Since only part of the material below is wanted, output exactly the lines from the one with "dahulu database sudah" up to and including the one with "Mudah untuk mengakses data (98, 329)".

→ **DATA TO PROCESS**
►

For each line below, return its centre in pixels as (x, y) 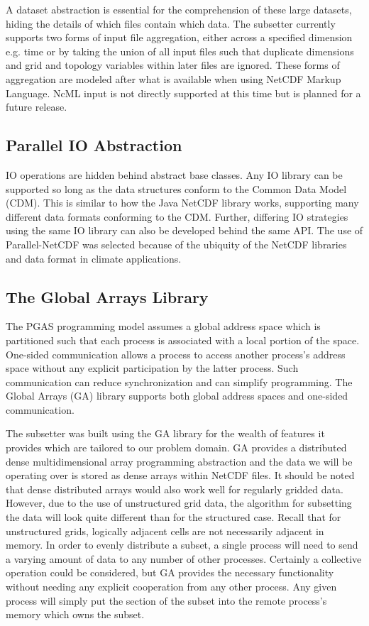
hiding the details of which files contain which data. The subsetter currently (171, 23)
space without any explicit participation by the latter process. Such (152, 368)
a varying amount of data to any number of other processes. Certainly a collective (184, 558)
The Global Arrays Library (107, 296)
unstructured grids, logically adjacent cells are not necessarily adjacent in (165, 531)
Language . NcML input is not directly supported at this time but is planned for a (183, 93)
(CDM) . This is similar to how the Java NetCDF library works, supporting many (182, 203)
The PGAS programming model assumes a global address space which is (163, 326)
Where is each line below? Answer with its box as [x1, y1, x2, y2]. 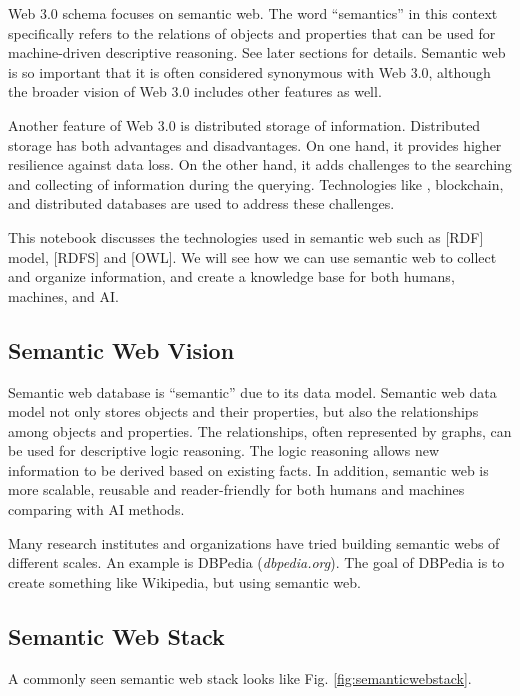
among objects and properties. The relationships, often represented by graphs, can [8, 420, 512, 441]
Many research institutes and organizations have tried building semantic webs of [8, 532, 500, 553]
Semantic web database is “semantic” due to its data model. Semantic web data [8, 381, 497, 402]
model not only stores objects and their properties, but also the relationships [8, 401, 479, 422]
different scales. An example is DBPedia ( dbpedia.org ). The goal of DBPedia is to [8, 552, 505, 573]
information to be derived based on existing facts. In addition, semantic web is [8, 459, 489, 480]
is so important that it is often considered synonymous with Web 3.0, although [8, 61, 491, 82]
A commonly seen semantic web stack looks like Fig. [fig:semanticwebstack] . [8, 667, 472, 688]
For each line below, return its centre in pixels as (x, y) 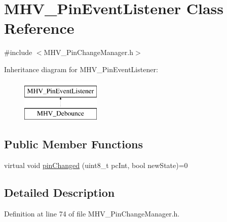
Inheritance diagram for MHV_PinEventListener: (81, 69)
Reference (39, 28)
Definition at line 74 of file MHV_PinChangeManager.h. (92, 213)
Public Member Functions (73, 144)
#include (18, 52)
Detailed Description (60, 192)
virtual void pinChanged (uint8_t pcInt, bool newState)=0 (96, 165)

◄
►

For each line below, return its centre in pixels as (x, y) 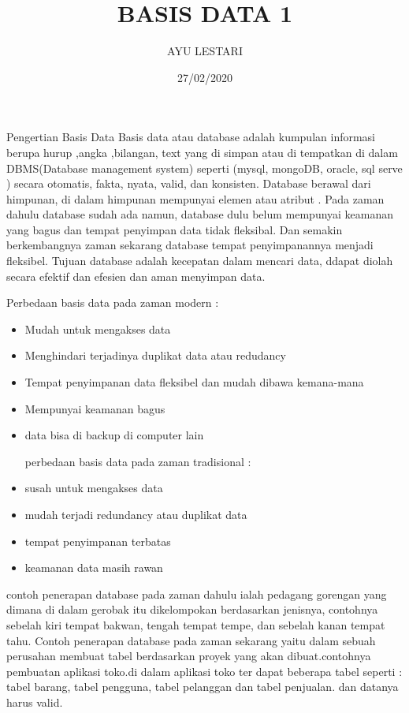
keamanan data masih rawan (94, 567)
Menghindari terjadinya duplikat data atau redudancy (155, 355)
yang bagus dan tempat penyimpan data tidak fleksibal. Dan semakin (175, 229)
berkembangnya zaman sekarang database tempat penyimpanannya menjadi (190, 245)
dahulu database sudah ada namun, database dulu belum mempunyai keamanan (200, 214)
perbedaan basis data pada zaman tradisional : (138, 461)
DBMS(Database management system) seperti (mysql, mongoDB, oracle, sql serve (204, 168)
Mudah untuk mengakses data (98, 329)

◄

→ **TASK RESULT**
dahulu database sudah ada namun, database dulu belum mempunyai keamanan (200, 214)
perbedaan basis data pada zaman tradisional : (138, 461)
DBMS(Database management system) seperti (mysql, mongoDB, oracle, sql serve (204, 168)
Mudah untuk mengakses data (98, 329)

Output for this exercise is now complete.